An Improved Algorithm Finding Nearest Neighbor Using Kd-trees

  • Rina Panigrahy

Latin American Symposium on Theoretical Informatics (LATIN) |

Published by Springer

We suggest a simple modification to the Kd-tree search algorithm for nearest neighbor search resulting in an improved performance. The Kd-tree data structure seems to work well in finding nearest neighbors in low dimensions but its performance degrades even if the number of dimensions increases to more than two. Since the exact nearest neighbor search problem suffers from the curse of dimensionality we focus on approximate solutions; a c-approximate nearest neighbor is any neighbor within distance at most c times the distance to the nearest neighbor.
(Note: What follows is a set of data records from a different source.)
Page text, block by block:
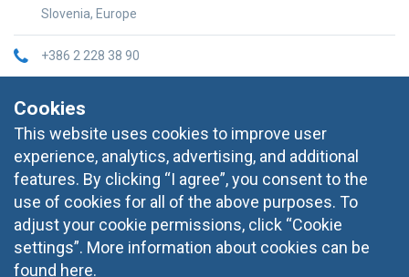
Slovenia, Europe
+386 2 228 38 90
informacije@doba.si
Cookies
This website uses cookies to improve user
experience, analytics, advertising, and additional
features. By clicking “I agree”, you consent to the
use of cookies for all of the above purposes. To
adjust your cookie permissions, click “Cookie
settings”. More information about cookies can be
found here.
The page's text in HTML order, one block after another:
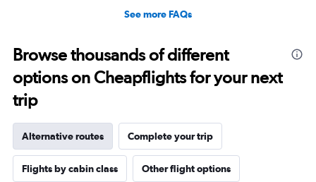
See more FAQs
Browse thousands of different
options on Cheapflights for your next
trip
Alternative routes Complete your trip
Flights by cabin class Other flight options
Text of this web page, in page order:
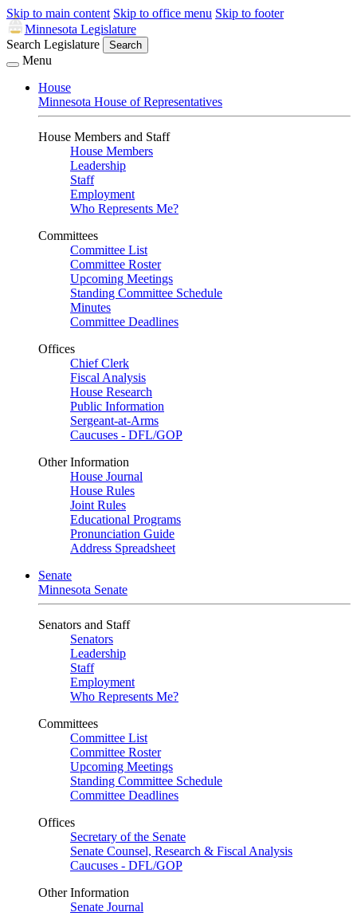
Skip to main content Skip to office menu Skip to footer
Minnesota Legislature
Search Legislature
Search
Menu
House
Minnesota House of Representatives
House Members and Staff
House Members
Leadership
Staff
Employment
Who Represents Me?
Committees
Committee List
Committee Roster
Upcoming Meetings
Standing Committee Schedule
Minutes
Committee Deadlines
Offices
Chief Clerk
Fiscal Analysis
House Research
Public Information
Sergeant-at-Arms
Caucuses - DFL/GOP
Other Information
House Journal
House Rules
Joint Rules
Educational Programs
Pronunciation Guide
Address Spreadsheet
Senate
Minnesota Senate
Senators and Staff
Senators
Leadership
Staff
Employment
Who Represents Me?
Committees
Committee List
Committee Roster
Upcoming Meetings
Standing Committee Schedule
Committee Deadlines
Offices
Secretary of the Senate
Senate Counsel, Research & Fiscal Analysis
Caucuses - DFL/GOP
Other Information
Senate Journal
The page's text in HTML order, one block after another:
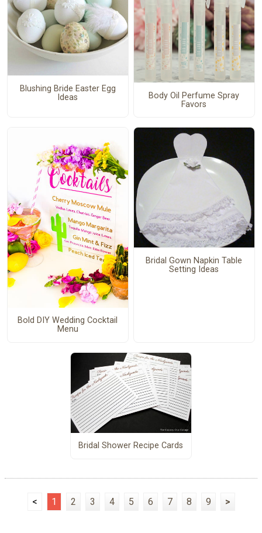
Blushing Bride Easter Egg
Ideas
Body Oil Perfume Spray
Favors
Bold DIY Wedding Cocktail
Menu
Bridal Gown Napkin Table
Setting Ideas
Bridal Shower Recipe Cards
< 1 2 3 4 5 6 7 8 9 >
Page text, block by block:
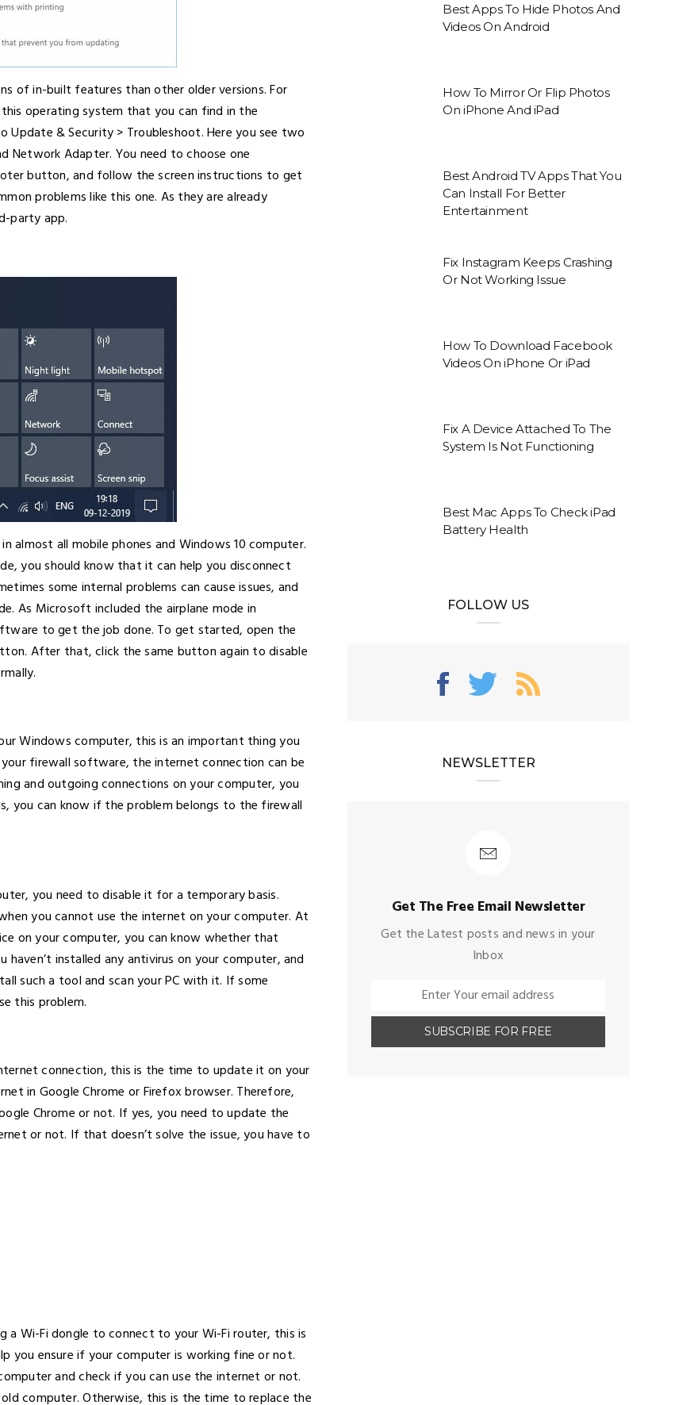
of in-built features than other older versions. For
operating system that you can find in the
& Security > Troubleshoot. Here you see two
Network Adapter. You need to choose one
button, and follow the screen instructions to get
problems like this one. As they are already
party app.
almost all mobile phones and Windows 10 computer.
you should know that it can help you disconnect
some internal problems can cause issues, and
As Microsoft included the airplane mode in
to get the job done. To get started, open the
After that, click the same button again to disable
Windows computer, this is an important thing you
firewall software, the internet connection can be
and outgoing connections on your computer, you
you can know if the problem belongs to the firewall
you need to disable it for a temporary basis.
you cannot use the internet on your computer. At
on your computer, you can know whether that
installed any antivirus on your computer, and
such a tool and scan your PC with it. If some
this problem.
connection, this is the time to update it on your
in Google Chrome or Firefox browser. Therefore,
Chrome or not. If yes, you need to update the
or not. If that doesn’t solve the issue, you have to
a Wi-Fi dongle to connect to your Wi-Fi router, this is
you ensure if your computer is working fine or not.
and check if you can use the internet or not.
computer. Otherwise, this is the time to replace the
Best Apps To Hide Photos And
Videos On Android
How To Mirror Or Flip Photos
On iPhone And iPad
Best Android TV Apps That You
Can Install For Better
Entertainment
Fix Instagram Keeps Crashing
Or Not Working Issue
How To Download Facebook
Videos On iPhone Or iPad
Fix A Device Attached To The
System Is Not Functioning
Best Mac Apps To Check iPad
Battery Health
FOLLOW US
NEWSLETTER
Get The Free Email Newsletter
Get the Latest posts and news in your
Inbox
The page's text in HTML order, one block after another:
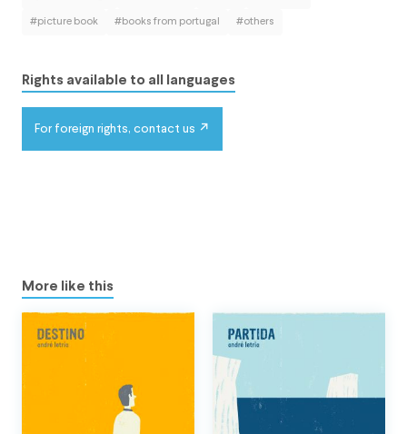
#picture book #books from portugal #others
Rights available to all languages
For foreign rights, contact us
More like this
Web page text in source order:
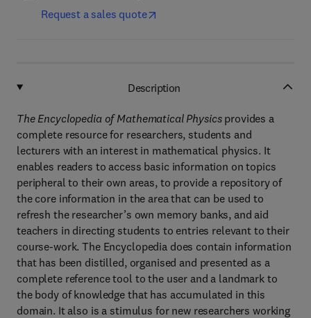
Request a sales quote
Description
The Encyclopedia of Mathematical Physicsprovides a
complete resource for researchers, students and
lecturers with an interest in mathematical physics. It
enables readers to access basic information on topics
peripheral to their own areas, to provide a repository of
the core information in the area that can be used to
refresh the researcher’s own memory banks, and aid
teachers in directing students to entries relevant to their
course-work. The Encyclopedia does contain information
that has been distilled, organised and presented as a
complete reference tool to the user and a landmark to
the body of knowledge that has accumulated in this
domain. It also is a stimulus for new researchers working
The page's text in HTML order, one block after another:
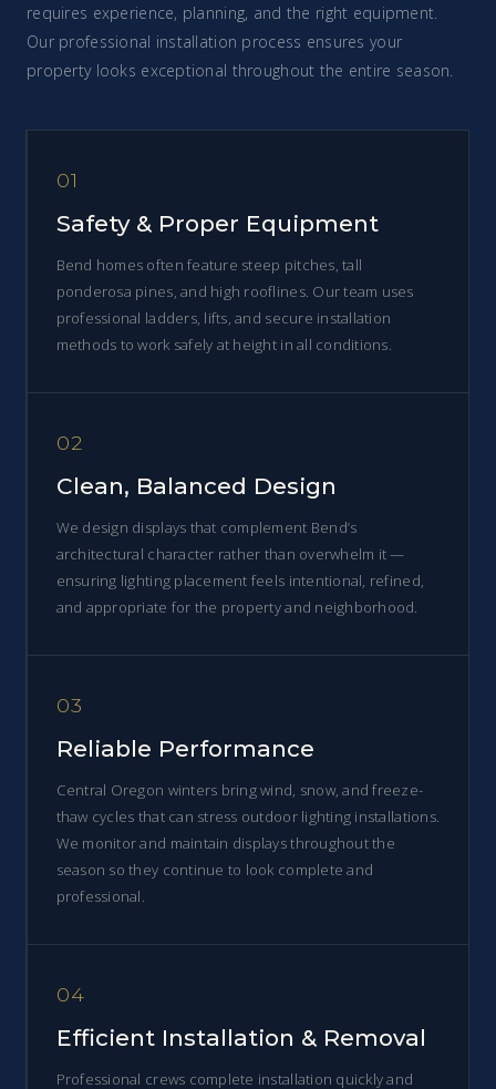
requires experience, planning, and the right equipment.
Our professional installation process ensures your
property looks exceptional throughout the entire season.
01
Safety & Proper Equipment
Bend homes often feature steep pitches, tall
ponderosa pines, and high rooflines. Our team uses
professional ladders, lifts, and secure installation
methods to work safely at height in all conditions.
02
Clean, Balanced Design
We design displays that complement Bend’s
architectural character rather than overwhelm it —
ensuring lighting placement feels intentional, refined,
and appropriate for the property and neighborhood.
03
Reliable Performance
Central Oregon winters bring wind, snow, and freeze-
thaw cycles that can stress outdoor lighting installations.
We monitor and maintain displays throughout the
season so they continue to look complete and
professional.
04
Efficient Installation & Removal
Professional crews complete installation quickly and
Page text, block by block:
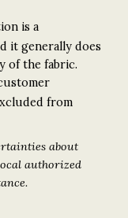
is a
it generally does
of the fabric.
from
about
authorized
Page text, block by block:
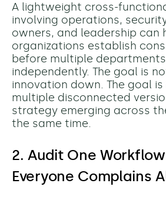
A lightweight cross-
involving operations,
owners, and leadership can
organizations establish
before multiple
independently. The goal is
innovation down. The goal
multiple disconnected
strategy emerging across
the same time.
2. Audit One
Everyone Complains
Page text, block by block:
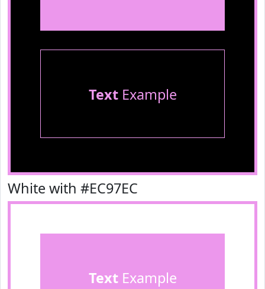
TextExample
White with #EC97EC
TextExample
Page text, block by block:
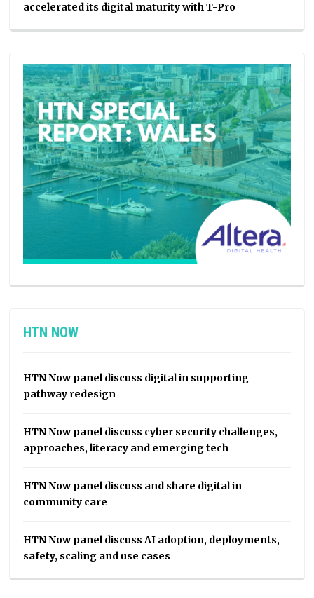
accelerated its digital maturity with T-Pro
HTN NOW
HTN Now panel discuss digital in supporting
pathway redesign
HTN Now panel discuss cyber security challenges,
approaches, literacy and emerging tech
HTN Now panel discuss and share digital in
community care
HTN Now panel discuss AI adoption, deployments,
safety, scaling and use cases
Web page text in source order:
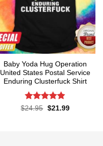
Baby Yoda Hug Operation
United States Postal Service
Enduring Clusterfuck Shirt
Rated4.85
$24.95 Original
$21.99Current
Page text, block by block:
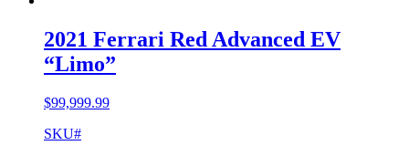
2021 Ferrari Red Advanced EV
“Limo”
$99,999.99
SKU#
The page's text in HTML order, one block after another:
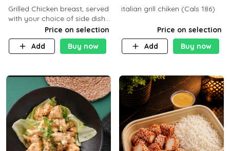
Grilled Chicken breast, served
with your choice of side dish
Price on selection
Add
Buy now
italian grill chiken (Cals 186)
Price on selection
Add
Buy now
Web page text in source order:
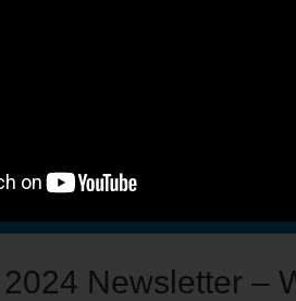
Newsletter –
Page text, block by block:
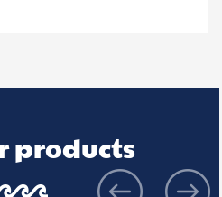
products
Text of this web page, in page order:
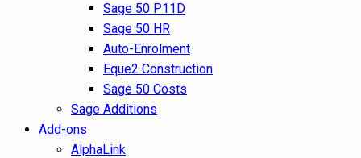
Sage 50 P11D
Sage 50 HR
Auto-Enrolment
Eque2 Construction
Sage 50 Costs
Sage Additions
Add-ons
AlphaLink
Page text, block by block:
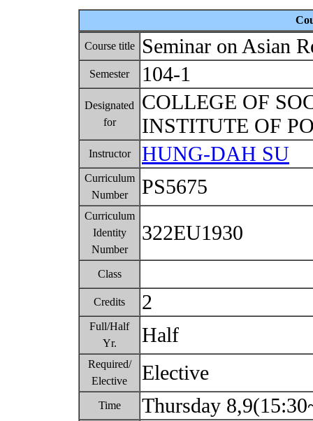
Course title Seminar on Asian
Semester 104-1
Designated
for
COLLEGE OF
INSTITUTE OF
Instructor HUNG-DAH SU
Curriculum
Number
PS5675
Curriculum
Identity
Number
322EU1930
Class
Credits 2
Full/Half
Yr.
Half
Required/
Elective
Elective
Time Thursday
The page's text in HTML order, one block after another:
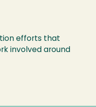
efforts that
involved around
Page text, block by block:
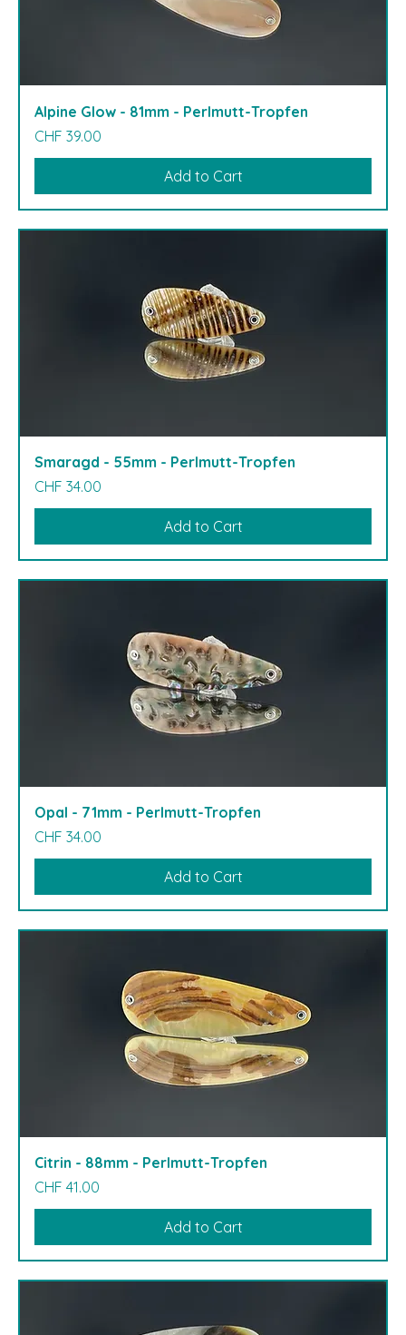
Alpine Glow - 81mm - Perlmutt-Tropfen
Price
CHF 39.00
Add to Cart
Smaragd - 55mm - Perlmutt-Tropfen
Price
CHF 34.00
Add to Cart
Opal - 71mm - Perlmutt-Tropfen
Price
CHF 34.00
Add to Cart
Citrin - 88mm - Perlmutt-Tropfen
Price
CHF 41.00
Add to Cart
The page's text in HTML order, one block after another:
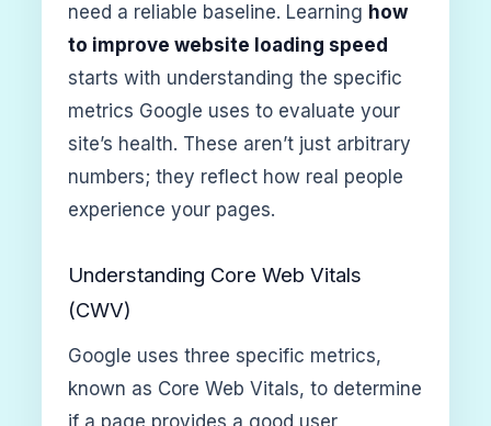
need a reliable baseline. Learning how
to improve website loading speed
starts with understanding the specific
metrics Google uses to evaluate your
site’s health. These aren’t just arbitrary
numbers; they reflect how real people
experience your pages.
Understanding Core Web Vitals
(CWV)
Google uses three specific metrics,
known as Core Web Vitals, to determine
if a page provides a good user
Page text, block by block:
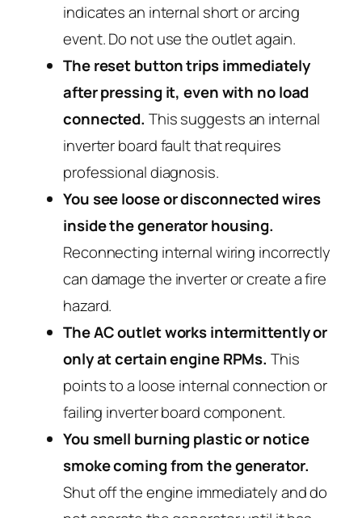
indicates an internal short or arcing
event. Do not use the outlet again.
The reset button trips immediately
after pressing it, even with no load
connected. This suggests an internal
inverter board fault that requires
professional diagnosis.
You see loose or disconnected wires
inside the generator housing.
Reconnecting internal wiring incorrectly
can damage the inverter or create a fire
hazard.
The AC outlet works intermittently or
only at certain engine RPMs. This
points to a loose internal connection or
failing inverter board component.
You smell burning plastic or notice
smoke coming from the generator.
Shut off the engine immediately and do
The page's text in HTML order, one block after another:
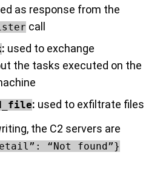
as response from the
call
: used to exchange
the tasks executed on the
: used to exfiltrate files
the C2 servers are
“Not found”}
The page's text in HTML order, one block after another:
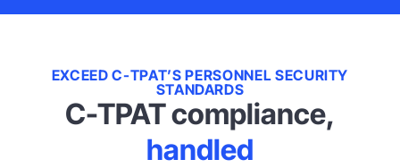
EXCEED C-TPAT’S PERSONNEL SECURITY
STANDARDS
C-TPAT compliance,
handled
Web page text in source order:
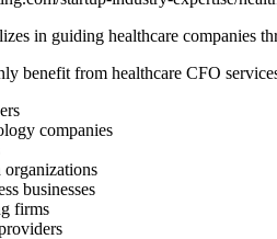
in guiding healthcare companies
benefit from healthcare CFO
companies
businesses
firms
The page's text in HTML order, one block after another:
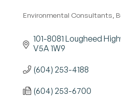
Categories
Environmental Consultants
101-8081 Lougheed
V5A 1W9
(604) 253-4188
(604) 253-6700
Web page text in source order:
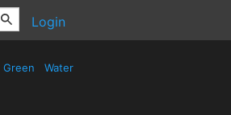
Login
Green Water
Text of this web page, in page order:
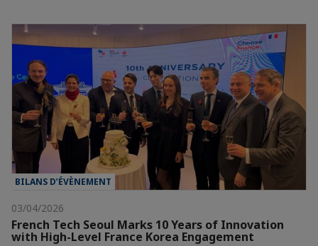
BILANS D’ÉVÈNEMENT
03/04/2026
French Tech Seoul Marks 10 Years of Innovation
with High-Level France Korea Engagement
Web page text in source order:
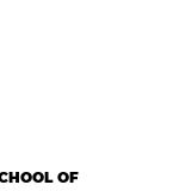
OF
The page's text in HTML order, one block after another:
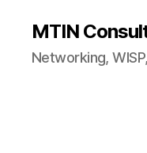
MTIN
Networking,
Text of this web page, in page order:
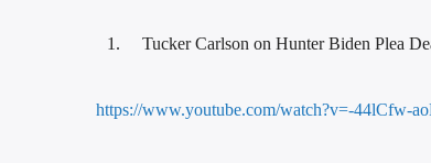
Tucker Carlson on Hunter Biden Plea
https://www.youtube.com/watch?v=-44lCfw-

We show that for a randomly constructed database of points if the query point is chosen close to one of the points in the data base, the traditional Kd-tree search algorithm has a very low probability of finding an approximate nearest neighbor; the probability of success drops exponentially in the number of dimensions d as e  − Ω(d/c). However, a simple change to the search algorithm results in a much higher chance of success. Instead of searching for the query point in the Kd-tree we search for a random set of points in the neighborhood of the query point. It turns out that searching for e Ω(d/c) such points can find the c-approximate nearest neighbor with a much higher chance of success.